The expected result is a word-for-word copy of the entries, minus any pictures.
++++ Entries supplied
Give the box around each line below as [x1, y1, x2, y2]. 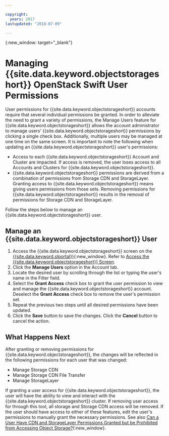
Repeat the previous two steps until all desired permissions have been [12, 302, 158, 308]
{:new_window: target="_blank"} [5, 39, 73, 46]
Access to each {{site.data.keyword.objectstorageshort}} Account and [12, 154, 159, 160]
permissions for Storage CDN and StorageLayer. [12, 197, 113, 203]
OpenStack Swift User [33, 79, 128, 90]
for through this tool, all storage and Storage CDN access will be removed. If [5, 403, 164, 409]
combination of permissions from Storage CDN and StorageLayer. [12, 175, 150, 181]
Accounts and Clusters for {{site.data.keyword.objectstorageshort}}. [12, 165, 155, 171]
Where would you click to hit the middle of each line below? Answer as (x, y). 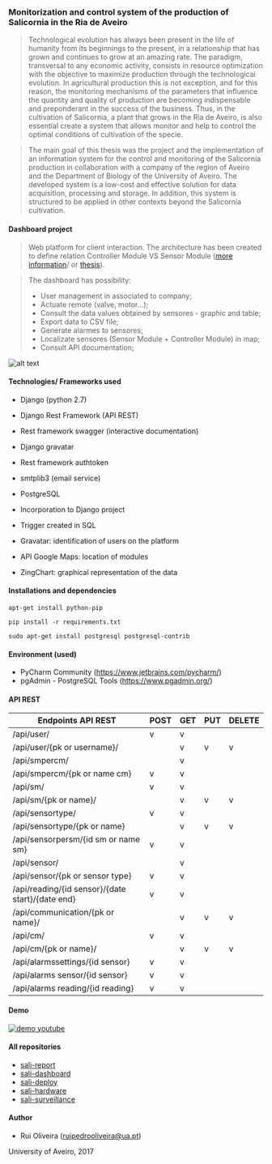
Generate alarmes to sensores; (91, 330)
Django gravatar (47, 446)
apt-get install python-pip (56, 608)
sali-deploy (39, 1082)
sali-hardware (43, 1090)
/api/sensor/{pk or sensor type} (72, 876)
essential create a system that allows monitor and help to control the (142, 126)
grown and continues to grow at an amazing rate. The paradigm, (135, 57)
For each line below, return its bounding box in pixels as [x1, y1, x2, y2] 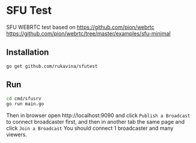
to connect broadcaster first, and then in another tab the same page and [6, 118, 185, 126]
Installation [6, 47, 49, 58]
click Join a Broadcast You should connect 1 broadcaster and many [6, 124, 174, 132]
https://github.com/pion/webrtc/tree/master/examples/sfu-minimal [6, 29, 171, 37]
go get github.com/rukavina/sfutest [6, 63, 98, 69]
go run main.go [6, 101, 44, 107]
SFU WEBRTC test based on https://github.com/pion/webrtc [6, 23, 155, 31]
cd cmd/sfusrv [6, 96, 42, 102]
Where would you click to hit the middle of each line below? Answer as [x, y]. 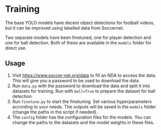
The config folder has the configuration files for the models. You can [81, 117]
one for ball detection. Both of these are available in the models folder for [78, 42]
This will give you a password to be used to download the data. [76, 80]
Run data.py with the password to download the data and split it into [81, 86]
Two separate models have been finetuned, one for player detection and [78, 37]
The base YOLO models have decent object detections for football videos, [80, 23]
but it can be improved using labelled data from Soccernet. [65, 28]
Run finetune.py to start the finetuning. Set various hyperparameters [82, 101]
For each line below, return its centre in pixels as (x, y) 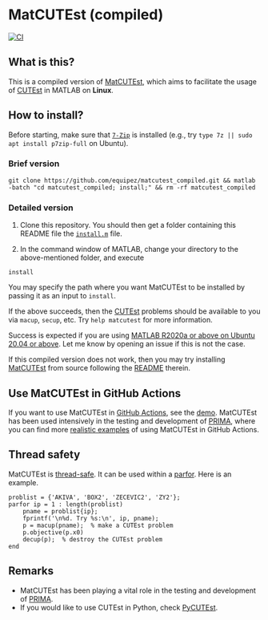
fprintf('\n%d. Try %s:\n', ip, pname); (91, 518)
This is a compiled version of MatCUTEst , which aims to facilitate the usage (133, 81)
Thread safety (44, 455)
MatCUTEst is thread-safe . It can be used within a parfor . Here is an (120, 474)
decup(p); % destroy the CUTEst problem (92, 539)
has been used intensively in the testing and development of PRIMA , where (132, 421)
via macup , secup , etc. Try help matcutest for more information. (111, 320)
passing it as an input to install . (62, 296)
++++++++
■ **Result of this task**:
Give the box around each line below as [x1, y1, x2, y2]. 
Repeat the previous two steps until all desired permissions have been [12, 302, 158, 308]
{:new_window: target="_blank"} [5, 39, 73, 46]
Access to each {{site.data.keyword.objectstorageshort}} Account and [12, 154, 159, 160]
permissions for Storage CDN and StorageLayer. [12, 197, 113, 203]
OpenStack Swift User [33, 79, 128, 90]
for through this tool, all storage and Storage CDN access will be removed. If [5, 403, 164, 409]
combination of permissions from Storage CDN and StorageLayer. [12, 175, 150, 181]
Accounts and Clusters for {{site.data.keyword.objectstorageshort}}. [12, 165, 155, 171]
Where would you click to hit the middle of each line below? Answer as (x, y). 
Generate alarmes to sensores; (91, 330)
Django gravatar (47, 446)
apt-get install python-pip (56, 608)
sali-deploy (39, 1082)
sali-hardware (43, 1090)
/api/sensor/{pk or sensor type} (72, 876)
essential create a system that allows monitor and help to control the (142, 126)
grown and continues to grow at an amazing rate. The paradigm, (135, 57)
For each line below, return its bounding box in pixels as [x1, y1, x2, y2] 
to connect broadcaster first, and then in another tab the same page and [6, 118, 185, 126]
Installation [6, 47, 49, 58]
click Join a Broadcast You should connect 1 broadcaster and many [6, 124, 174, 132]
https://github.com/pion/webrtc/tree/master/examples/sfu-minimal [6, 29, 171, 37]
go get github.com/rukavina/sfutest [6, 63, 98, 69]
go run main.go [6, 101, 44, 107]
SFU WEBRTC test based on https://github.com/pion/webrtc [6, 23, 155, 31]
cd cmd/sfusrv [6, 96, 42, 102]
Where would you click to hit the middle of each line below? Answer as [x, y]. 
The config folder has the configuration files for the models. You can [81, 117]
one for ball detection. Both of these are available in the models folder for [78, 42]
This will give you a password to be used to download the data. [76, 80]
Run data.py with the password to download the data and split it into [81, 86]
Two separate models have been finetuned, one for player detection and [78, 37]
The base YOLO models have decent object detections for football videos, [80, 23]
but it can be improved using labelled data from Soccernet. [65, 28]
Run finetune.py to start the finetuning. Set various hyperparameters [82, 101]
For each line below, return its centre in pixels as (x, y) 
fprintf('\n%d. Try %s:\n', ip, pname); (91, 518)
This is a compiled version of MatCUTEst , which aims to facilitate the usage (133, 81)
Thread safety (44, 455)
MatCUTEst is thread-safe . It can be used within a parfor . Here is an (120, 474)
decup(p); % destroy the CUTEst problem (92, 539)
has been used intensively in the testing and development of PRIMA , where (132, 421)
via macup , secup , etc. Try help matcutest for more information. (111, 320)
passing it as an input to install . (62, 296)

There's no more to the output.